* [What is required]: Output exactly, in the material below, the lines from the one with "Managed by members" through the one with "sentences.txt (one per". Omit all pictures.

_ _ _ _ _ _ _

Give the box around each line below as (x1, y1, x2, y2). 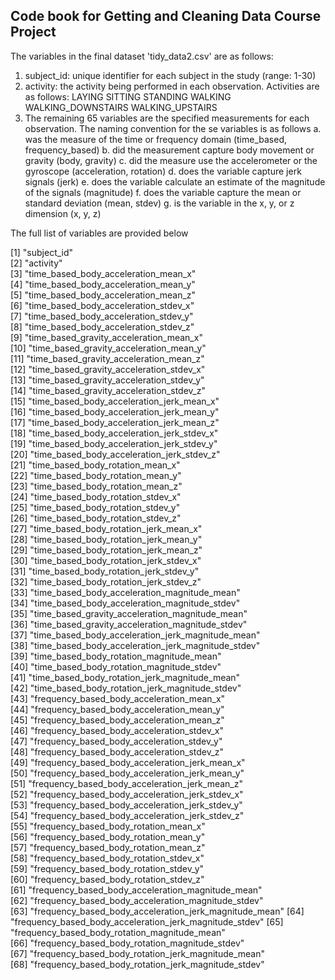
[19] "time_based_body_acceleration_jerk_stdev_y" (10, 437, 218, 449)
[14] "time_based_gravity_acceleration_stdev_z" (10, 384, 206, 396)
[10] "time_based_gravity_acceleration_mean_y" (10, 342, 207, 354)
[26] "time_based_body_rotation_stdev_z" (10, 512, 182, 524)
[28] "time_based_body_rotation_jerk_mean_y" (10, 533, 203, 545)
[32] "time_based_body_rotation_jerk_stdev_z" (10, 575, 202, 588)
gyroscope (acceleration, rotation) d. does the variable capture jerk (24, 165, 302, 177)
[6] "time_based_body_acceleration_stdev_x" (10, 299, 195, 311)
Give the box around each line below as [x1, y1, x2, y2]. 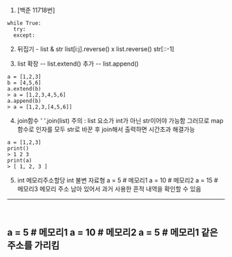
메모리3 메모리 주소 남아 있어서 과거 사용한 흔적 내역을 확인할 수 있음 [17, 185, 202, 193]
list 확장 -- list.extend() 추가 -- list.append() [17, 59, 139, 68]
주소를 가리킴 [7, 240, 60, 251]
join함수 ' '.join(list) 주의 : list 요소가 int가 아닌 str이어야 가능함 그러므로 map [17, 117, 224, 124]
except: [13, 32, 36, 39]
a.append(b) [7, 97, 41, 104]
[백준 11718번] [17, 6, 55, 14]
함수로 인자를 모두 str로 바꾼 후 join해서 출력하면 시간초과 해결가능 [17, 125, 195, 133]
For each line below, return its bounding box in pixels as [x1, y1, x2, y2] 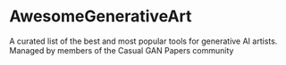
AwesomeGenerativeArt [9, 6, 192, 27]
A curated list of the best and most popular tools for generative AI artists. [9, 36, 278, 46]
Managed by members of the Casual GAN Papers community [9, 45, 234, 55]
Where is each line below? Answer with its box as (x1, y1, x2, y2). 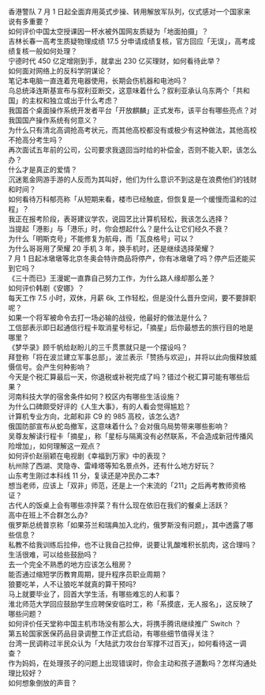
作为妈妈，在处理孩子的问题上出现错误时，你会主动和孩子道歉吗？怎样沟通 (8, 659, 250, 667)
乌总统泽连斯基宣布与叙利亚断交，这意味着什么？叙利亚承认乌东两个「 (8, 86, 237, 95)
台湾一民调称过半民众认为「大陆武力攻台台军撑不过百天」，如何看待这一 (8, 639, 240, 648)
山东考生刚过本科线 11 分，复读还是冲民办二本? (8, 471, 160, 480)
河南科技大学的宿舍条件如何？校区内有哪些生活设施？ (8, 392, 181, 401)
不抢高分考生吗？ (8, 135, 64, 145)
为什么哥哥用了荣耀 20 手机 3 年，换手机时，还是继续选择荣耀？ (8, 244, 215, 253)
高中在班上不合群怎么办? (8, 510, 88, 520)
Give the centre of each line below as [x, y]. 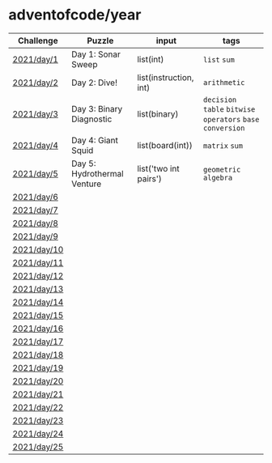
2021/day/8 [36, 223]
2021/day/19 [38, 367]
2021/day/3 [36, 113]
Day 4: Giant [95, 140]
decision [220, 100]
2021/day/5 [36, 173]
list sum [219, 59]
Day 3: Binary [97, 108]
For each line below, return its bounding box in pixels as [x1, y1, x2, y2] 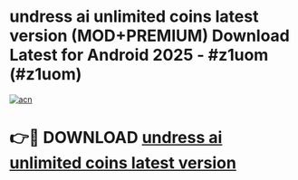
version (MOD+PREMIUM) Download [9, 25, 290, 46]
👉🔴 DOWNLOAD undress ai [9, 128, 223, 148]
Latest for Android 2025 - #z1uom [9, 45, 269, 65]
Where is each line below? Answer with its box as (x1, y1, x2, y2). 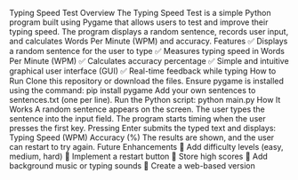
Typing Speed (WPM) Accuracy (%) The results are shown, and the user (9, 132, 275, 143)
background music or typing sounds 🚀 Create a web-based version (9, 160, 255, 171)
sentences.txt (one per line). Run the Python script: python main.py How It (9, 95, 281, 105)
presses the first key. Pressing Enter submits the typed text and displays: (9, 123, 277, 133)
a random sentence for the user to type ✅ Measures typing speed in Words (9, 46, 285, 56)
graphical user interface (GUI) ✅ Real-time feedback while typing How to (9, 66, 277, 76)
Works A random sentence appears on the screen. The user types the (9, 104, 265, 114)
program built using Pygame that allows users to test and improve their (9, 17, 269, 27)
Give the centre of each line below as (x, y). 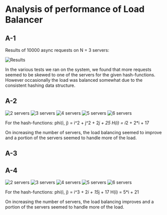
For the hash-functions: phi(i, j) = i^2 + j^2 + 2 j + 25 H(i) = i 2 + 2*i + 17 (77, 123)
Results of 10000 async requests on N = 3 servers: (57, 50)
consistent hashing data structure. (40, 85)
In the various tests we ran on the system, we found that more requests (78, 69)
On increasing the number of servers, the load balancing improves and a (80, 202)
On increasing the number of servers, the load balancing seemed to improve (83, 132)
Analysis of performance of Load (75, 9)
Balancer (24, 20)
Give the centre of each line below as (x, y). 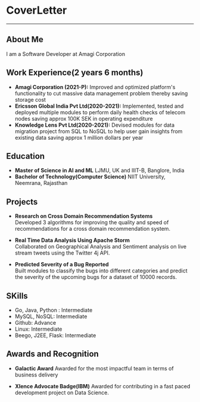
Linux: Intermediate (38, 329)
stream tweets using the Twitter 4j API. (62, 253)
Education (26, 156)
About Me (25, 40)
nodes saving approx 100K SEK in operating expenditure (84, 118)
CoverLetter (37, 10)
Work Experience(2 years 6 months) (75, 73)
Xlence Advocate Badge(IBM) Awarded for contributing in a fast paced (102, 386)
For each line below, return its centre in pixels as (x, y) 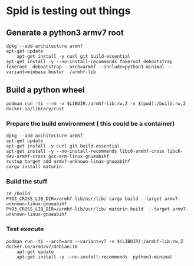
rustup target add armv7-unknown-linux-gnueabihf (68, 162)
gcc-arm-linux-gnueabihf (79, 157)
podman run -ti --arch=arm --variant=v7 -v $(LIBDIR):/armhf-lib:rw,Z (95, 241)
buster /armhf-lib (72, 72)
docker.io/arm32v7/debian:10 (42, 247)
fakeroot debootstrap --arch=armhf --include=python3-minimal (86, 67)
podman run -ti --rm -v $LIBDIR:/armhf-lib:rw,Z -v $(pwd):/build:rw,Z (96, 104)
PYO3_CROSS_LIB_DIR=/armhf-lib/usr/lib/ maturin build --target (88, 209)

_ _ _ _ _ _ _

* [Final answer]:
Managed by members of the Casual GAN Papers community [9, 45, 234, 55]
Where is each line below? Answer with its box as (x1, y1, x2, y2). 
作为妈妈，在处理孩子的问题上出现错误时，你会主动和孩子道歉吗？怎样沟通 (8, 659, 250, 667)
乌总统泽连斯基宣布与叙利亚断交，这意味着什么？叙利亚承认乌东两个「 (8, 86, 237, 95)
台湾一民调称过半民众认为「大陆武力攻台台军撑不过百天」，如何看待这一 (8, 639, 240, 648)
山东考生刚过本科线 11 分，复读还是冲民办二本? (8, 471, 160, 480)
河南科技大学的宿舍条件如何？校区内有哪些生活设施？ (8, 392, 181, 401)
不抢高分考生吗？ (8, 135, 64, 145)
为什么哥哥用了荣耀 20 手机 3 年，换手机时，还是继续选择荣耀？ (8, 244, 215, 253)
高中在班上不合群怎么办? (8, 510, 88, 520)
Give the centre of each line below as [x, y]. 
2021/day/8 [36, 223]
2021/day/19 [38, 367]
2021/day/3 [36, 113]
Day 4: Giant [95, 140]
decision [220, 100]
2021/day/5 [36, 173]
list sum [219, 59]
Day 3: Binary [97, 108]
For each line below, return its bounding box in pixels as [x1, y1, x2, y2] 
version (MOD+PREMIUM) Download [9, 25, 290, 46]
👉🔴 DOWNLOAD undress ai [9, 128, 223, 148]
Latest for Android 2025 - #z1uom [9, 45, 269, 65]
Where is each line below? Answer with its box as (x1, y1, x2, y2). 
Typing Speed (WPM) Accuracy (%) The results are shown, and the user (9, 132, 275, 143)
background music or typing sounds 🚀 Create a web-based version (9, 160, 255, 171)
sentences.txt (one per line). Run the Python script: python main.py How It (9, 95, 281, 105)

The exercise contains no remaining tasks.